Der Abfindungsanspruch eines Personengesellschafters entsteht (frühestens) mit seinem Ausscheiden aus der Gesellschaft
GZ 6 Ob 49/15x, 29.06.2015
OGH: Die Ausschlussklage richtet sich auf Rechtsgestaltung. Die erst mit Rechtskraft eintretende Wirkung des Ausschlussurteils besteht darin, dass der Beklagte aus der Gesellschaft ausscheidet. Da im vorliegenden Fall der Beklagte selbst noch im Revisionsverfahren die Abweisung der Ausschlussklage anstrebt, sein von den Vorinstanzen ausgesprochener Ausschluss somit noch nicht rechtskräftig geworden ist, behielt der Beklagte sämtliche Rechte und Pflichten mit Ausnahme der Beteiligung an Gewinn und Verlust und ist nach wie vor Gesellschafter der G***** OHG. Seinen Überlegungen in der Revision, er sei jedenfalls seit 27. 8. 2014 nicht mehr Gesellschafter, ist auch entgegen zu halten, dass er das Anerkenntnis seines Ausschlusses gerade nicht vorbehaltlos erklärte, sondern es von einer Bedingung abhängig machte. Im Übrigen hatte der Beklagte dem Kläger noch wenige Tage vor Klagseinbringung mitgeteilt, es seien weder die Voraussetzungen einer Auflösung der Gesellschaft gegeben, weil sich sein Gesundheitszustand in absehbarer Zeit bessern werde, noch sehe der Gesellschaftsvertrag eine Ausschließung des Beklagten vor.

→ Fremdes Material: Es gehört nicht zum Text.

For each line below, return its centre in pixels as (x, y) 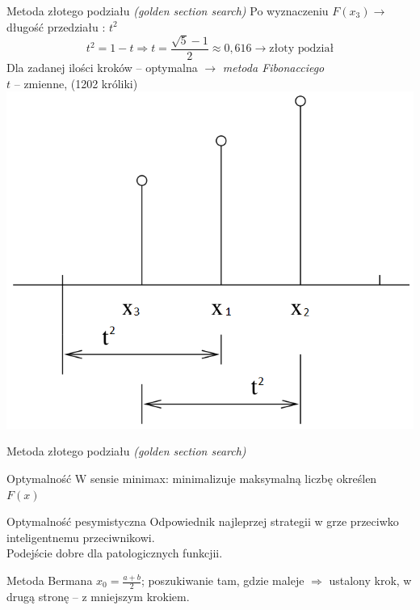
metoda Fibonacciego (273, 68)
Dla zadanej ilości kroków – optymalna (102, 68)
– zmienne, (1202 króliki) (76, 83)
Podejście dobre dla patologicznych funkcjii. (115, 553)
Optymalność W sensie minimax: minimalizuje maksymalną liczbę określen (192, 479)
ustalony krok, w (370, 580)
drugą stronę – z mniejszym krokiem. (98, 596)
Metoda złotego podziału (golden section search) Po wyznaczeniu (168, 11)
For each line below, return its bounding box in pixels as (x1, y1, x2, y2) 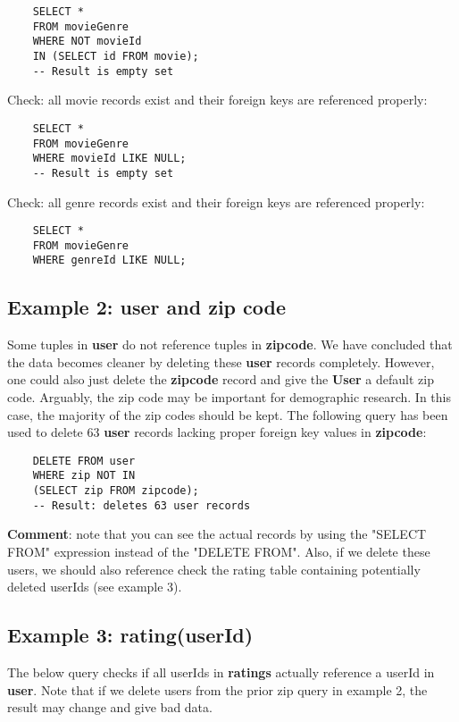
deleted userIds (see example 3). (7, 577, 182, 596)
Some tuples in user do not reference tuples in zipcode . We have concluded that (7, 335, 453, 354)
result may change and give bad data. (7, 698, 213, 717)
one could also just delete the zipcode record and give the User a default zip (7, 370, 434, 389)
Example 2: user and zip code (7, 293, 287, 321)
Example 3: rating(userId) (7, 621, 254, 649)
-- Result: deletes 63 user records (32, 499, 251, 512)
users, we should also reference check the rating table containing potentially (7, 559, 421, 578)
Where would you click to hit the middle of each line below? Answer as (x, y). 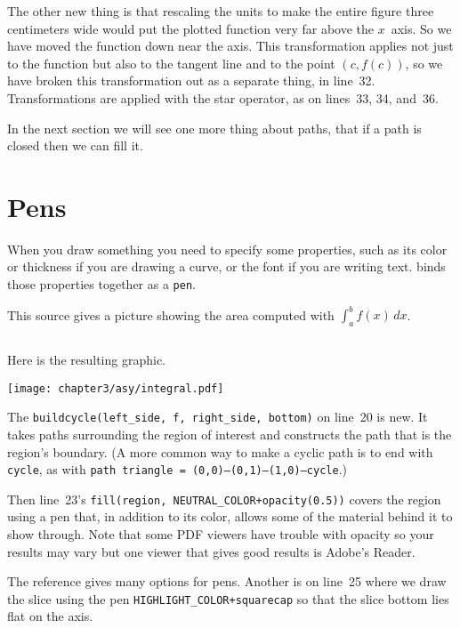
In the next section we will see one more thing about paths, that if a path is (214, 128)
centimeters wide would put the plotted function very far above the (191, 28)
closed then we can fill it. (75, 145)
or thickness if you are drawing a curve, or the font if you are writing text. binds (226, 266)
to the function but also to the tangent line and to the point (171, 63)
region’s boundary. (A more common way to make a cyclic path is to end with (220, 451)
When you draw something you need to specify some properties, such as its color (227, 249)
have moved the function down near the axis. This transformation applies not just (230, 46)

Der Abfindungsanspruch eines Personengesellschafters entsteht (frühestens) mit seinem Ausscheiden aus der Gesellschaft; vor Beendigung dieser Auseinandersetzung ist nämlich überhaupt ungewiss, ob dem Gesellschafter eine Geldforderung zusteht, weshalb er mit einem Abfindungsanspruch (etwa) auch nicht aufrechnen kann.
Mangels rechtskräftigen Ausschließungsurteils und eines vereinbarten Ausscheidens des Beklagten war dessen Anspruch bei Schluss der Verhandlung erster Instanz somit noch nicht fällig. Da der Beklagte im Übrigen die vom Kläger vorgebrachten Ausschließungsgründe im Verfahren nie bestritten hat, sie teilweise sogar außer Streit stellte, ist die Entscheidung der Vorinstanzen auf Ausschluss des Beklagten (ohne jegliche Bedachtnahme auf dessen Zug-um-Zug-Einrede) schon deshalb vertretbar.
Soweit sich der Beklagte darauf bezieht, dass der OGH iZm der Rückabwicklung von Verträgen nach §§ 921 bzw 877 ABGB bei wechselseitigen Kondiktionsansprüchen einen Zug-um-Zug-Einwand zugelassen habe, ist ihm entgegenzuhalten, dass sich diese Rsp auf entsprechende Grundlagen in § 921 Satz 2 ABGB und § 877 ABGB stützt. In diese Richtung gehende Regelungen vermag der Beklagte aber bei der hier vorliegenden Ausschlussklage und dem Abfindungsanspruch bei einer OHG nicht aufzuzeigen. Die vom Beklagten herangezogenen Regelungen des Bundesgesetzes über den Ausschluss von Minderheitsgesellschaftern (GesAusG) beziehen sich auf die AG und die GmbH (§ 1 GesAusG).
Allfällige Änderungen der Rechtslage durch das Handelsrechts-Änderungsgesetz 2005 im Bereich der §§ 140, 142 HGB/UGB bezüglich zweipersonaler Gesellschaften sind hier nicht von Bedeutung; der Beklagte hat weder die grundsätzliche Zulässigkeit seines Ausschlusses noch den (vorgesehenen) Übergang des Gesellschaftsvermögens auf den Kläger in Frage gestellt.